Version 4.0
Author: Joschka Geissler
Last modified: 25 January 2025
This documentation introduces the required steps for applying the ClustMod model. ClustMod is a model that allows the prediction of snow distribution patterns based on Canopy Height Models (CHM) and Digital Terrain Models (DTM). ClustMod is implemented in R (Version 4.1.0) and requires the following libraries to be installed:
Name | Version | Literature |
---|---|---|
Rstudioapi | 0.13 | Ushey et al. (2014) |
raster | 3.4-13 | Hijmans (2021) |
gstat | 2.0-8 | Pebesma and Graeler (2003) |
tidyverse | 1.3.2 | Wickham et al. (2019) |
sf | 1.0-9 | Pebesma (2018) |
whitebox | 2.3.0 | Wu and Brown (2022) and Lindsay (2016) |
assertthat | 0.2.1 | Wickham (2013) |
ForestTools | 0.2.5 | Plowright (2017) |
tmap | 3.3-4 | Tennekes (2018) |
R.utils | 2.12.2 | Bengtsson (2005) |
reshape2 | 1.4.4 | Gräler et al. (2016) |
windninjr | 0.0.3 | Raymond (2020) |
caret | 6.0-88 | Kuhn (2008) |
Snow distribution patterns are based on the ClustSnow workflow, a workflow that performs an unsupervised classification (clustering using k-Means and random forest algorithms) of a stack of multitemporal HS maps.
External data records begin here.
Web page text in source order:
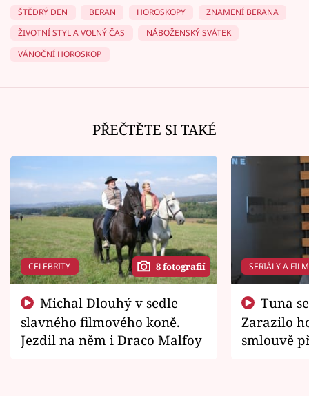
ŠTĚDRÝ DEN
BERAN HOROSKOPY
ZNAMENÍ BERANA
ŽIVOTNÍ STYL A VOLNÝ ČAS
NÁBOŽENSKÝ SVÁTEK
VÁNOČNÍ HOROSKOP
PŘEČTĚTE SI TAKÉ
CELEBRITY 8 fotografií
slavného filmového koně.
Jezdil na něm i Draco Malfoy
SERIÁLY A
Zarazilo
smlouvě

ClustSnow was first introduced by Geissler et al. (2023) and Geissler, Mazzotti, et al. (2024) and is available for download from Geissler and Weiler (2024).
The ClustMod model first determines all model features for each study site using the PrepareData
function. This function involves the application of several third party models and algorithms:
- The WindNinja (Raymond, 2020) model is applied to spatialize values of windspeed and direction across the study domains. WindNinja must be installed and the path to the executable must be indicated in the configuration files. Note that functions from the windninjr package are available as an independent script as an update to the windninjr package lead to problems in executing ClustMod.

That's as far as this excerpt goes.